L’étude Kannari 2 se distingue également de la première édition par une méthodologie renouvelée et un élargissement des populations étudiées, notamment avec l’intégration d’un important volet consacré aux enfants.
Pêcheurs et agriculteurs, les plus exposés
L’enquête met en évidence plusieurs profils particulièrement concernés par la contamination.
En Martinique, les niveaux les plus élevés sont observés chez les hommes de plus de 50 ans, exerçant principalement les métiers de l’agriculture ou de la pêche dans neuf cas sur dix. Ces personnes résident majoritairement dans des zones terrestres ou maritimes contaminées.
En Guadeloupe, les personnes les plus imprégnées sont également majoritairement des hommes, âgés de plus de 30 ans. Un cas sur deux concerne un agriculteur ou un pêcheur. Ces habitants vivent principalement en milieu rural, notamment en Basse-Terre, où les niveaux d’exposition se rapprochent de ceux observés en Martinique.
L’alimentation, principal facteur d’exposition
Les résultats de Kannari 2 confirment le rôle central de l’alimentation dans l’exposition au chlordécone.
Les chercheurs observent une augmentation de l’imprégnation chez les personnes consommant régulièrement des poissons, crustacés et mollusques provenant de zones à risque.
L’étude montre également que les circuits d’approvisionnement informels contribuent à l’exposition : produits issus des jardins, dons ou achats en bord de route.
À l’inverse, aucune association n’a été mise en évidence entre l’imprégnation au chlordécone et la consommation de légumes-racines, d’œufs ou d’eau du robinet.

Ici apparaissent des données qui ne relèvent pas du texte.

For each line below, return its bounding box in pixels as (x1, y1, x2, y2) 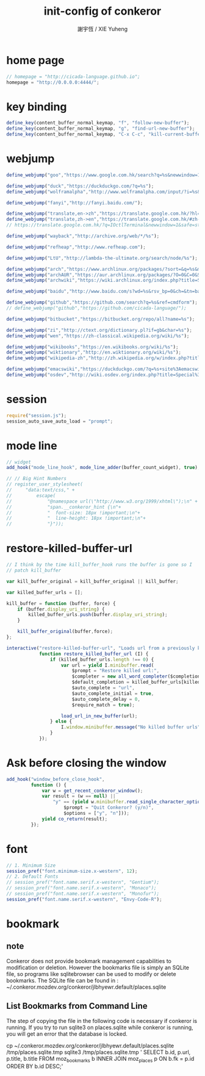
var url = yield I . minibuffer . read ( (60, 662, 154, 669)
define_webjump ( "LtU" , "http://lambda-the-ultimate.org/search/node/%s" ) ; (6, 255, 198, 261)
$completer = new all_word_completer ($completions (71, 673, 203, 680)
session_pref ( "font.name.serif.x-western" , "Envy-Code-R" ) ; (6, 896, 163, 902)
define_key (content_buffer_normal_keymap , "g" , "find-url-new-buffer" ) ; (6, 126, 195, 132)
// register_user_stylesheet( (6, 481, 84, 487)
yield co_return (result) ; (41, 816, 108, 822)
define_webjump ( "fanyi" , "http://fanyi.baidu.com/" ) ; (6, 199, 143, 206)
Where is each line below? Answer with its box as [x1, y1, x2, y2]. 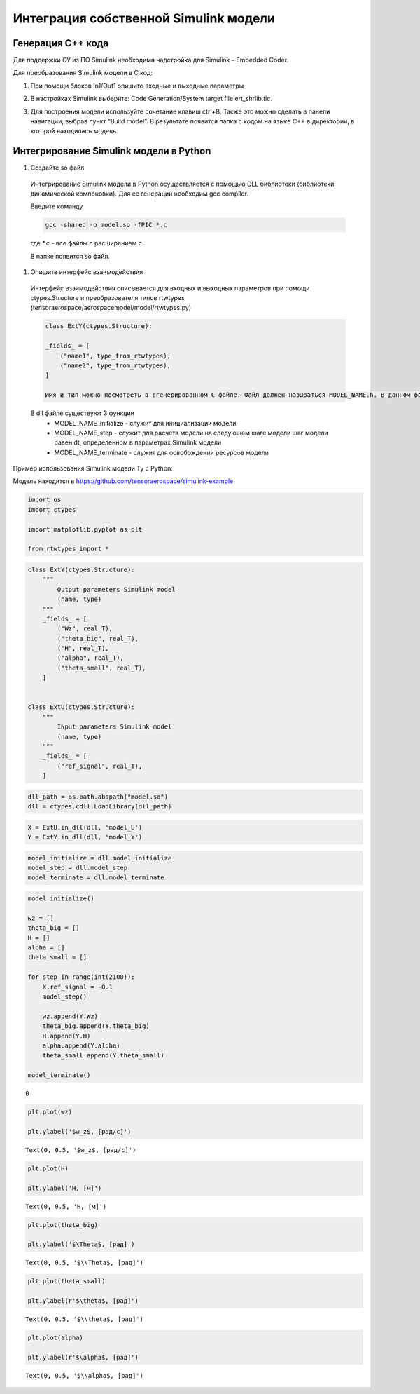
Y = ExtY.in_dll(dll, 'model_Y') [27, 833, 143, 841]
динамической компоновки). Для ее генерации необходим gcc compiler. [30, 189, 248, 198]
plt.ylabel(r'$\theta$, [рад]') [27, 1297, 139, 1305]
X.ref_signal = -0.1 [42, 982, 113, 991]
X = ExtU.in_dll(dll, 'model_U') [27, 823, 143, 831]
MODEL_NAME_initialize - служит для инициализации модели [54, 419, 237, 427]
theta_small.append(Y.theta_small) [42, 1052, 164, 1060]
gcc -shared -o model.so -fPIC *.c [45, 221, 167, 229]
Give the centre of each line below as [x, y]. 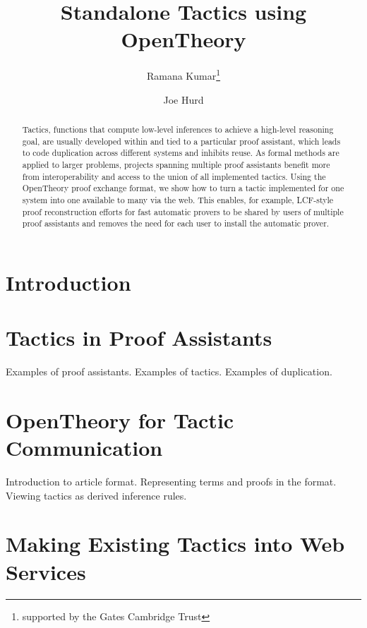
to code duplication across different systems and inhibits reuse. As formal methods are [181, 153]
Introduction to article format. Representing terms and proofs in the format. [171, 482]
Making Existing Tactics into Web [175, 544]
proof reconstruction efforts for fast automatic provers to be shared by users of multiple [183, 211]
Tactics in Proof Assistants [139, 338]
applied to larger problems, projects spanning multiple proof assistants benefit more [176, 164]
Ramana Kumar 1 [183, 74]
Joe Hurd [183, 99]
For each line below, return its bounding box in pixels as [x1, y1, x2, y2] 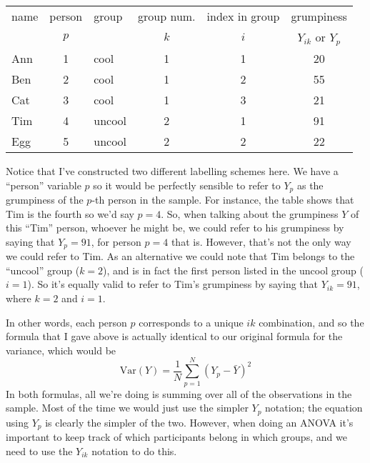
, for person [91, 234, 141, 249]
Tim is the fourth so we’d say [6, 206, 134, 221]
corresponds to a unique [139, 314, 244, 329]
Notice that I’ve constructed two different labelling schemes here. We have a [6, 163, 339, 178]
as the [296, 177, 324, 192]
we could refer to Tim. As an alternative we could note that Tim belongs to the [6, 249, 355, 264]
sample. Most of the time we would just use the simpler [6, 400, 249, 415]
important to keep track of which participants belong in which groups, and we [6, 429, 347, 444]
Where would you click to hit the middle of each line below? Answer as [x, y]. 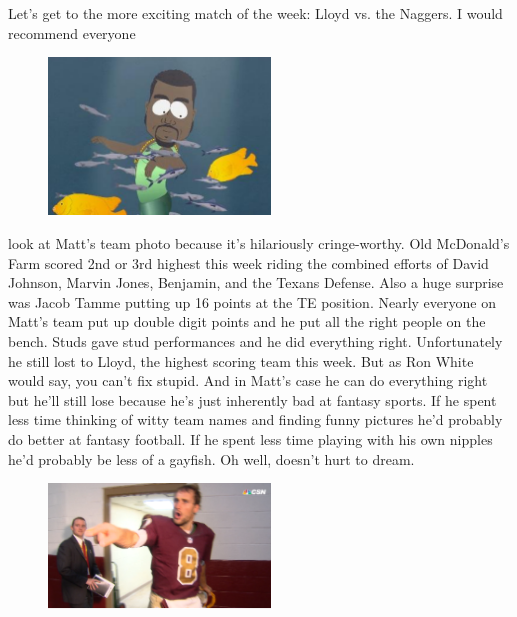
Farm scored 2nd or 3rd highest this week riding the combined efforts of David [248, 262]
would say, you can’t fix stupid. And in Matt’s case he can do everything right [248, 380]
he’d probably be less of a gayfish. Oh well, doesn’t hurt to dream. [211, 458]
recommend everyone [72, 32]
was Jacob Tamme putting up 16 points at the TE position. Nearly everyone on [252, 301]
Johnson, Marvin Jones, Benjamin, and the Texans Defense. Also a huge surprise [256, 282]
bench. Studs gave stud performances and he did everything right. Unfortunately [255, 341]
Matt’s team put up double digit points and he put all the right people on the [247, 321]
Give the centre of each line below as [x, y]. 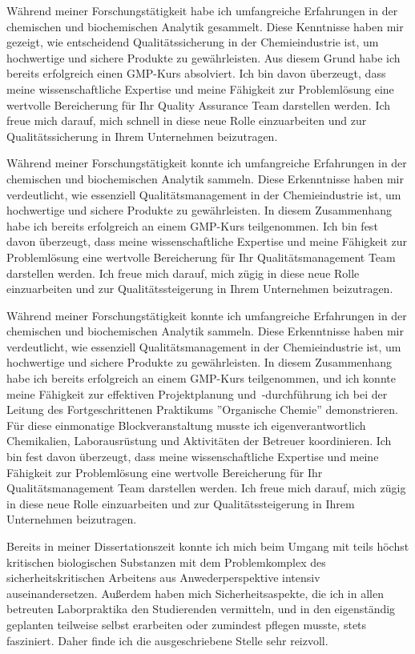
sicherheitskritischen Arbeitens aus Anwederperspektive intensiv [163, 578]
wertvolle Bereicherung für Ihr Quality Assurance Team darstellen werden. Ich [199, 104]
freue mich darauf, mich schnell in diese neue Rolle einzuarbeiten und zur [187, 120]
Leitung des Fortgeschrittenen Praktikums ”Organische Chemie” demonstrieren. [202, 409]
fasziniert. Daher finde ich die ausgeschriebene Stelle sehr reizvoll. [167, 640]
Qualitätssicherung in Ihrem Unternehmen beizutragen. [142, 136]
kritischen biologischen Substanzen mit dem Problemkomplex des [166, 562]
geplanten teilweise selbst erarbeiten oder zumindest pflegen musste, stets [187, 624]
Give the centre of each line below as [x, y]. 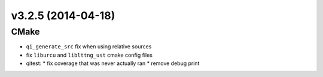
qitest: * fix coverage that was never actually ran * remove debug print [113, 63]
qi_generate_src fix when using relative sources [89, 47]
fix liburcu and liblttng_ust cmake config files [89, 55]
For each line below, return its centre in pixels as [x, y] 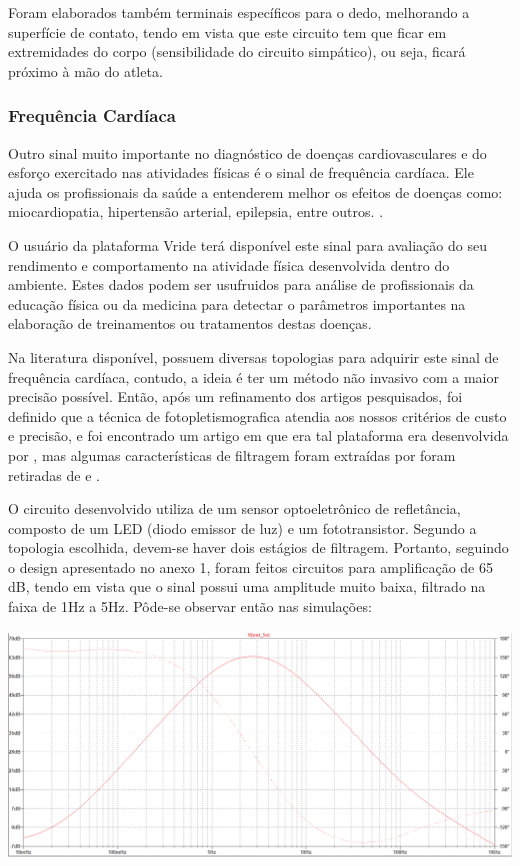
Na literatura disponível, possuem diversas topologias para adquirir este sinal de [253, 356]
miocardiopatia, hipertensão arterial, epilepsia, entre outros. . [196, 211]
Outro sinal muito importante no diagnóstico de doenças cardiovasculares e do [247, 152]
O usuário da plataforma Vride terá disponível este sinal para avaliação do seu [247, 244]
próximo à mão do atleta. [85, 70]
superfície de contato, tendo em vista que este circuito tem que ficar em [227, 31]
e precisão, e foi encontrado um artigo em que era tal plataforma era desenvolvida [258, 435]
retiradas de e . [54, 474]
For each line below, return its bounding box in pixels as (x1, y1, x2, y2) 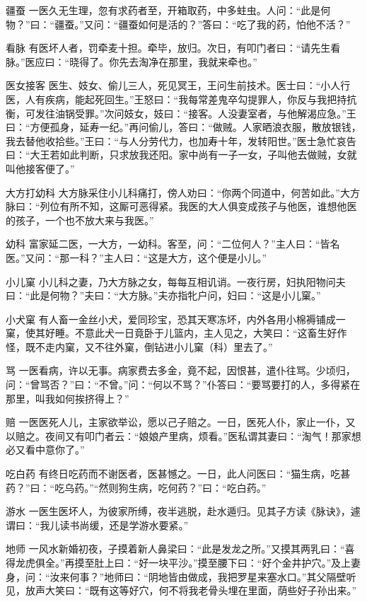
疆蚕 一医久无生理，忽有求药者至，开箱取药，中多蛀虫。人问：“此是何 (6, 3, 331, 17)
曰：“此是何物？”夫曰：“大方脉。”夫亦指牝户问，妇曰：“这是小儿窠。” (6, 288, 321, 303)
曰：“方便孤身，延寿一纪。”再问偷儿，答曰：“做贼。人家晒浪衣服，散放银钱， (6, 120, 361, 134)
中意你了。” (35, 442, 85, 457)
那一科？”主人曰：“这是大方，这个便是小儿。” (59, 250, 267, 265)
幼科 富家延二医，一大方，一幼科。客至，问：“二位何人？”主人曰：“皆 (6, 236, 330, 251)
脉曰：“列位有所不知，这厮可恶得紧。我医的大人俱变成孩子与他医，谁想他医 (6, 199, 357, 214)
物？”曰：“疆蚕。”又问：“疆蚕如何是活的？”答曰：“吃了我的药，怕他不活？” (6, 16, 351, 31)
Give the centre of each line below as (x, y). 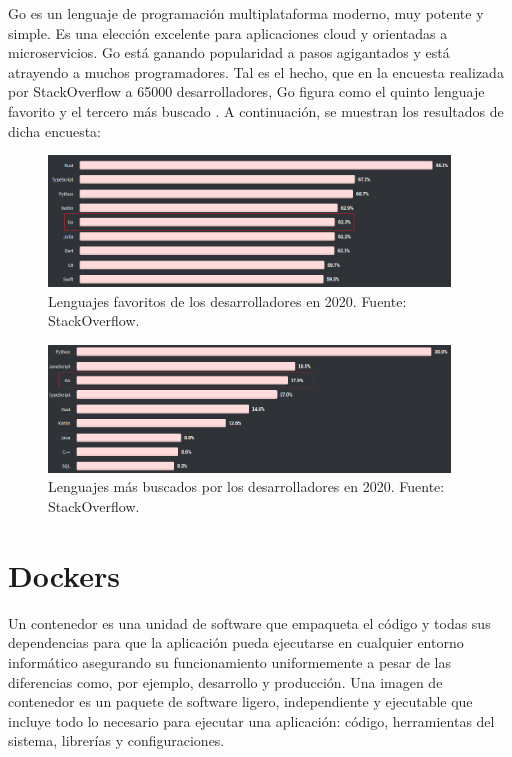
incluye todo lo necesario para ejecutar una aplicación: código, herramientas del (251, 720)
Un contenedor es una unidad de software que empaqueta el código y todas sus (249, 622)
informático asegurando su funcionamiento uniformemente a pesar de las (230, 661)
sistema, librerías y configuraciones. (116, 740)
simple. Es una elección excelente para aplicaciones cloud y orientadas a (228, 32)
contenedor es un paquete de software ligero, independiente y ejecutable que (240, 701)
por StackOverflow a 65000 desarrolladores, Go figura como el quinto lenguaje (246, 91)
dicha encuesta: (55, 130)
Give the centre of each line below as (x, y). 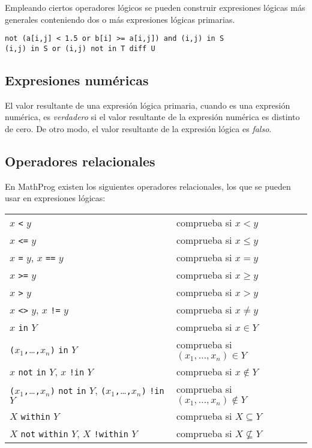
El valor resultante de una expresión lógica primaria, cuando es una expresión (148, 105)
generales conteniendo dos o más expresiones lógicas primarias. (120, 19)
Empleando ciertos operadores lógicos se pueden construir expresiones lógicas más (155, 7)
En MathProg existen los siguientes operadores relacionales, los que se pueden (148, 186)
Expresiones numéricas (77, 80)
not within (44, 434)
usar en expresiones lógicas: (55, 198)
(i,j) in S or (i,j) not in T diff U (80, 48)
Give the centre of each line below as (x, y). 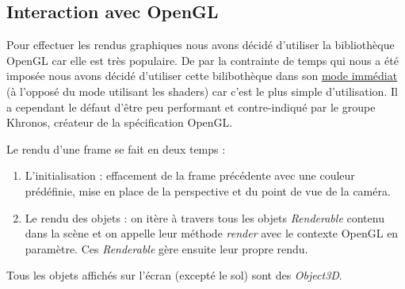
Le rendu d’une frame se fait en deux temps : (116, 148)
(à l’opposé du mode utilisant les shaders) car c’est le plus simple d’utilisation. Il (202, 91)
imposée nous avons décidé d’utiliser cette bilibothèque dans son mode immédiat (202, 76)
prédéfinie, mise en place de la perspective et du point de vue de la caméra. (208, 190)
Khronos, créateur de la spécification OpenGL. (120, 122)
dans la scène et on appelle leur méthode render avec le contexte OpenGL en (212, 233)
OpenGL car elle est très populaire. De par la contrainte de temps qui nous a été (202, 60)
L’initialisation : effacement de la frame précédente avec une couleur (190, 175)
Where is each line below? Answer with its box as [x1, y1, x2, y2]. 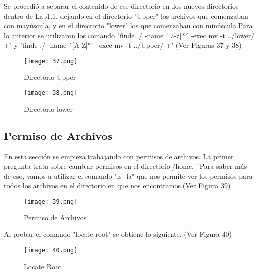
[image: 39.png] [24, 198, 78, 205]
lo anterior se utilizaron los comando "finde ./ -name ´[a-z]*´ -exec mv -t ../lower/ [4, 30, 255, 40]
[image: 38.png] [24, 89, 78, 97]
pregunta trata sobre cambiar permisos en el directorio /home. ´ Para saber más [4, 161, 247, 171]
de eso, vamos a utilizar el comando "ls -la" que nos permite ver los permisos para [4, 170, 253, 181]
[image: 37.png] [24, 57, 78, 65]
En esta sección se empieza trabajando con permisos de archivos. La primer [4, 151, 234, 161]
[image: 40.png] [24, 246, 78, 254]
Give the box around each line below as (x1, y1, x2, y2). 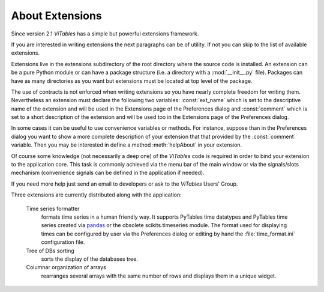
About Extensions (11, 9, 102, 22)
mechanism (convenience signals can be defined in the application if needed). (11, 169, 205, 177)
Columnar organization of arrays (26, 264, 106, 271)
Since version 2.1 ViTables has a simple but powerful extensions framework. (11, 30, 199, 37)
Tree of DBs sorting (26, 247, 74, 254)
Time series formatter (26, 205, 80, 212)
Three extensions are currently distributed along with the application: (11, 191, 182, 198)
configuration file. (41, 239, 85, 246)
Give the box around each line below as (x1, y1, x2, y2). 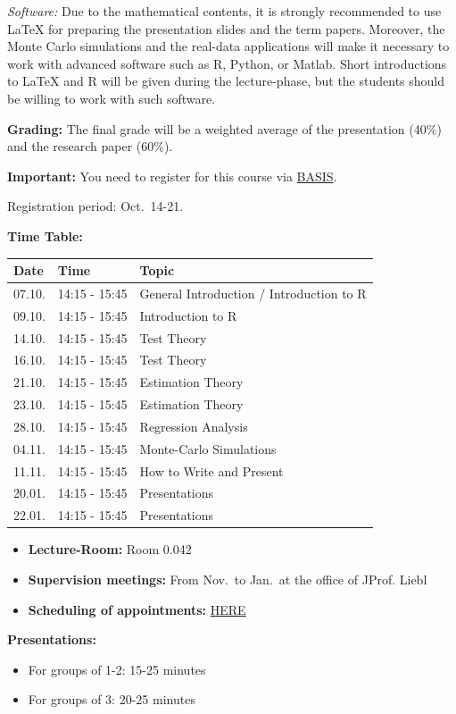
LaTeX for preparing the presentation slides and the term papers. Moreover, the (7, 19, 445, 38)
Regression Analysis (139, 416, 248, 435)
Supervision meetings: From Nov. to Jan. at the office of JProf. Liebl (28, 570, 427, 588)
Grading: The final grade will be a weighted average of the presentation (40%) (7, 119, 442, 138)
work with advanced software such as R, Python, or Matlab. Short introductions (7, 54, 447, 72)
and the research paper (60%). (7, 137, 173, 155)
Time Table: (7, 226, 83, 245)
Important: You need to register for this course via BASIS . (7, 166, 337, 185)
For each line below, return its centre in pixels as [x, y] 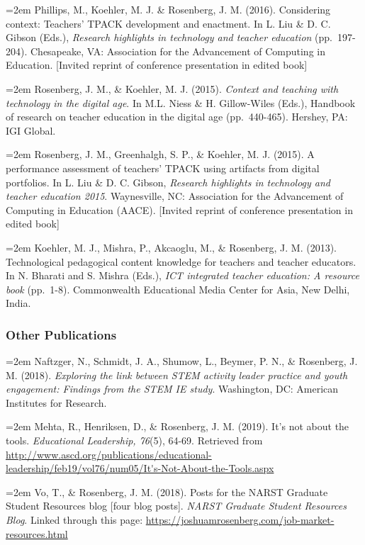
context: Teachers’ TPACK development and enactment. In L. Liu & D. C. [168, 23]
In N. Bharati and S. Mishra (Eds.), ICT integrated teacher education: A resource [182, 275]
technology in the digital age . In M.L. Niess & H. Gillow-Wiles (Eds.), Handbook [181, 102]
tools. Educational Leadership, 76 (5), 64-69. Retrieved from [134, 440]
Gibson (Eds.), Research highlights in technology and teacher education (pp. [169, 37]
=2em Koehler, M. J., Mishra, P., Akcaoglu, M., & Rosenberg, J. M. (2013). [171, 247]
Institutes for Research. [56, 402]
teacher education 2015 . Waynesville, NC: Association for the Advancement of [175, 196]
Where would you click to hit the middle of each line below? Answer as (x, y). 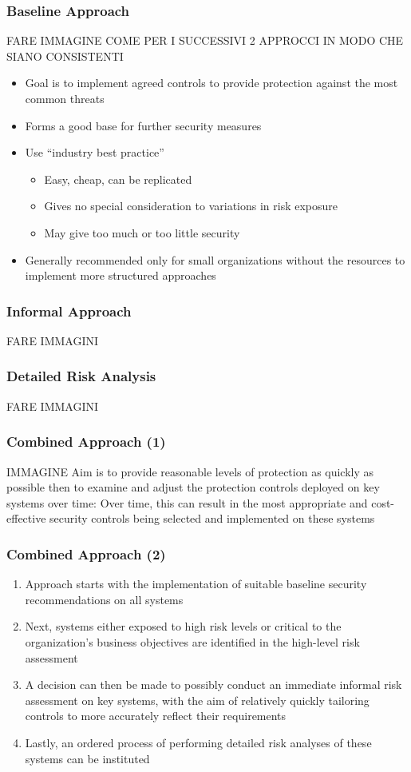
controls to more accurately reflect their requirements (156, 716)
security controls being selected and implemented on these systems (212, 518)
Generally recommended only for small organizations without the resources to (215, 259)
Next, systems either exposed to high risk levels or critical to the (183, 626)
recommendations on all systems (104, 599)
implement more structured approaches (121, 275)
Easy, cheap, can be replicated (118, 179)
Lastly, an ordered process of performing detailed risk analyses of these (198, 742)

1 Martiniquais sur 5 dépasse le seuil de référence sanitaire
Si les niveaux moyens observés sont considérés comme faibles, une partie de la population dépasse encore la valeur toxicologique de référence interne (VTRi) fixée par l’Agence nationale de sécurité sanitaire (Anses).
Cette valeur correspond à la concentration sanguine en dessous de laquelle le risque d’effets néfastes sur la santé est considéré comme négligeable sur le long terme.
Selon Kannari 2, 18,7 % des Martiniquais et 14,3 % des Guadeloupéens présentent une concentration supérieure à ce seuil de 0,4 microgramme par litre.
Lors de la première étude Kannari, ces proportions atteignaient respectivement 25 % en Martinique et 14 % en Guadeloupe.
Les enfants également concernés par la contamination
Pour la première fois, l’étude s’intéresse de manière approfondie aux enfants âgés de 6 à 17 ans.
Les premiers résultats, encore non pondérés, portent sur 119 enfants inclus dans l’enquête. Parmi eux, 48 présentent des concentrations inférieures au seuil de détection.
En revanche, 10 enfants dépassent la VTRi. Parmi leurs parents, neuf affichent également des concentrations supérieures au seuil sanitaire de référence.
Ces données préliminaires devront être consolidées avant de pouvoir être extrapolées à l’ensemble de la population antillaise.
Les femmes en âge de procréer moins exposées
L’étude révèle également que les femmes âgées de 18 à 49 ans présentent des niveaux d’imprégnation globalement inférieurs à ceux de la population générale.
Malgré cela, 10 % des femmes concernées en Martinique et 5 % en Guadeloupe dépassent encore la VTRi, soulignant la nécessité de maintenir les actions de prévention auprès de ce public considéré comme sensible.
Plus de 3 000 participants mobilisés pour Kannari 2
Lancée dans le cadre du Plan Chlordécone IV par Santé publique France, l’étude Kannari 2 a été réalisée entre janvier et juillet 2024.
Au total, plus de 3 000 personnes, dont 700 enfants âgés de 6 ans et plus, ont participé à l’enquête en Martinique et en Guadeloupe. Pour atteindre cet objectif, 43 enquêteurs et 47 infirmières ont été mobilisés sur les deux territoires.
Au-delà du chlordécone, l’étude vise également à mesurer l’exposition de la population à d’autres substances comme le glyphosate, certains pesticides récents ou encore des métaux lourds tels que le plomb, l’arsenic et le mercure.
Les résultats présentés ce mardi confirment que l’exposition au chlordécone demeure un enjeu majeur de santé publique aux Antilles. Si une diminution de l’imprégnation semble s’amorcer, des disparités territoriales et sociales persistent.